Addressing a joint session of the US Congress ahead of a private meeting with his American counterpart, Barack Obama, on Thursday, Ukrainian President Petro Poroshenko called for the United States and the world to maintain their support for his government in its fight against separatists by sending supplies "both lethal and nonlethal." On Wednesday, Poroshenko had addressed Canada's parliament in Ottawa.

"It is impossible to imagine what I am feeling right now, how symbolic is the unity of the United States Congress in solidarity with Ukraine," Poroshenko said on Thursday. He added that Ukraine's government needed that "unity and solidarity, not only with the United States Congress, not only with the United States, but with the whole world."

Despite a ceasefire that has mostly held and the granting of new autonomy to separatists, Ukraine's government has sent new equipment and personnel reinforcements to forces stationed in the eastern regions of Donetsk and Luhansk, National Security and Defense Council spokesman Andriy Lysenko said Thursday in Kyiv. Lysenko alleged that that separatists had continued to violate the ceasefire, with three soldiers injured over the past 24 hours. Lysenko told journalists that fighting overnight had left one emergency worker dead.

According to the city council in Donetsk, separatists reported no deaths in the fighting overnight, however. In a statement published online, the council called the situation in much of the city calm, although occasional explosions continued in a neighborhood in the north, near the government-held airport.

The United States and the European Union have slapped sanctions on Russia, which they accuse of fueling the conflict by sending fighters and regular troops over the border to aid the separatists. The latest round of sanctions have come despite a ceasefire that came into force on September 5.

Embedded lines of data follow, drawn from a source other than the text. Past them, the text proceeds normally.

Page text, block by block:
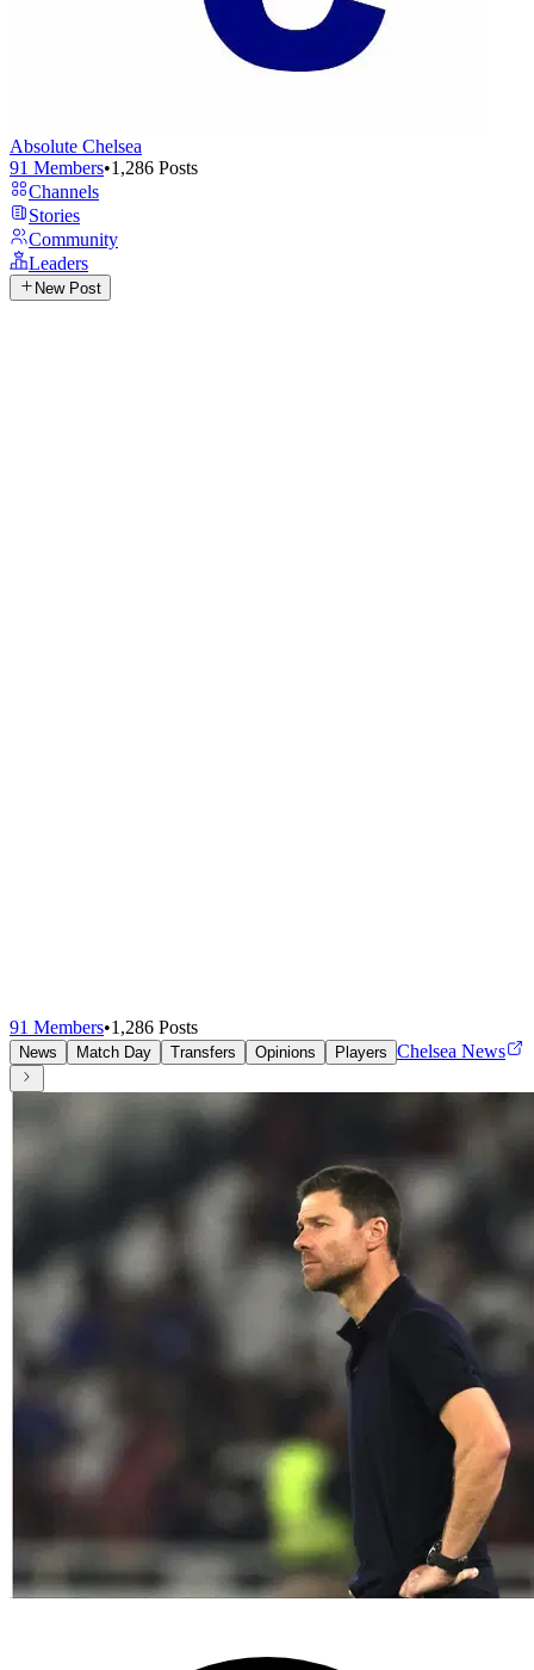
Absolute Chelsea
91 Members•1,286 Posts
Channels
Stories
Community
Leaders
New Post
91 Members•1,286 Posts
News Match Day Transfers Opinions Players Chelsea News
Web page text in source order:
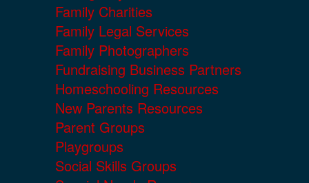
Family Charities
Family Legal Services
Family Photographers
Fundraising Business Partners
Homeschooling Resources
New Parents Resources
Parent Groups
Playgroups
Social Skills Groups
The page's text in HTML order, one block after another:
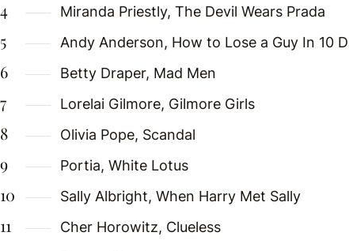
Miranda Priestly, The Devil Wears Prada
Andy Anderson, How to Lose a Guy In 10
Betty Draper, Mad Men
Lorelai Gilmore, Gilmore Girls
Olivia Pope, Scandal
Portia, White Lotus
Sally Albright, When Harry Met Sally
Cher Horowitz, Clueless
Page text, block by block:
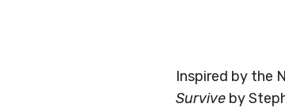
Inspired by the
Survive by
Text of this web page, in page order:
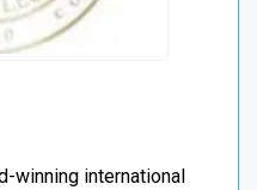
winning international
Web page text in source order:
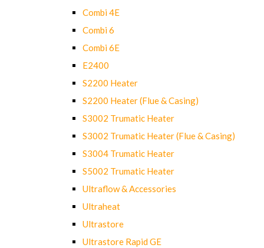
Combi 4E
Combi 6
Combi 6E
E2400
S2200 Heater
S2200 Heater (Flue & Casing)
S3002 Trumatic Heater
S3002 Trumatic Heater (Flue & Casing)
S3004 Trumatic Heater
S5002 Trumatic Heater
Ultraflow & Accessories
Ultraheat
Ultrastore
Ultrastore Rapid GE
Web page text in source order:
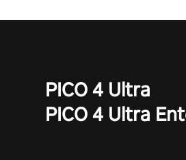
PICO 4 Ultra
PICO 4 Ultra
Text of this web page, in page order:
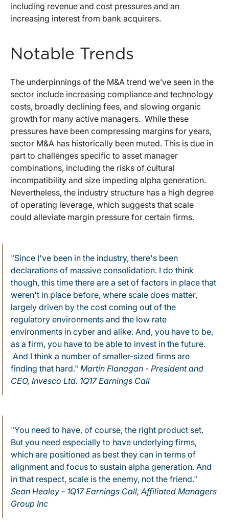
including revenue and cost pressures and an
increasing interest from bank acquirers.
Notable Trends
The underpinnings of the M&A trend we’ve seen in the
sector include increasing compliance and technology
costs, broadly declining fees, and slowing organic
growth for many active managers. While these
pressures have been compressing margins for years,
sector M&A has historically been muted. This is due in
part to challenges specific to asset manager
combinations, including the risks of cultural
incompatibility and size impeding alpha generation.
Nevertheless, the industry structure has a high degree
of operating leverage, which suggests that scale
could alleviate margin pressure for certain firms.
"Since I've been in the industry, there's been
declarations of massive consolidation. I do think
though, this time there are a set of factors in place that
weren't in place before, where scale does matter,
largely driven by the cost coming out of the
regulatory environments and the low rate
environments in cyber and alike. And, you have to be,
as a firm, you have to be able to invest in the future.
And I think a number of smaller-sized firms are
finding that hard." Martin Flanagan - President and
CEO, Invesco Ltd. 1Q17 Earnings Call
"You need to have, of course, the right product set.
But you need especially to have underlying firms,
which are positioned as best they can in terms of
alignment and focus to sustain alpha generation. And
in that respect, scale is the enemy, not the friend."
Sean Healey - 1Q17 Earnings Call, Affiliated Managers
Group Inc

On Thursday, Poroshenko called Russia's annexation of Ukraine's Crimean peninsula following the popular overthrow of his immediate predecessor, Viktor Yanukovych, "the most cynical act of treachery in modern history." He called Russia a "neo-Stalinist dictatorship."

"Our nation decided to be free and democratic," Poroshenko said. "Another nation decided to punish Ukraine for this."

Despite the animosity, Poroshenko said he remained in daily contact with his Russian counterpart, President Vladimir Putin.

"The dialogue is not easy," Poroshenko said. "Believe me."

'A new job'

On Thursday, the Organization for Security and Co-operation in Europe announced that it would double the number of its observers in Ukraine to 500 to oversee the fragile ceasefire between the government and separatists that the OSCE helped broker 13 days ago.

The organization will deploy the observers over the next two and a half months, said Ertugrul Apakan, who oversees such personnel at the Vienna-based body.

Apakan added that the OSCE aimed to have "more people" that are "more mobile, more flexible" in eastern Ukraine, where five months of fighting has claimed nearly 2,900 lives.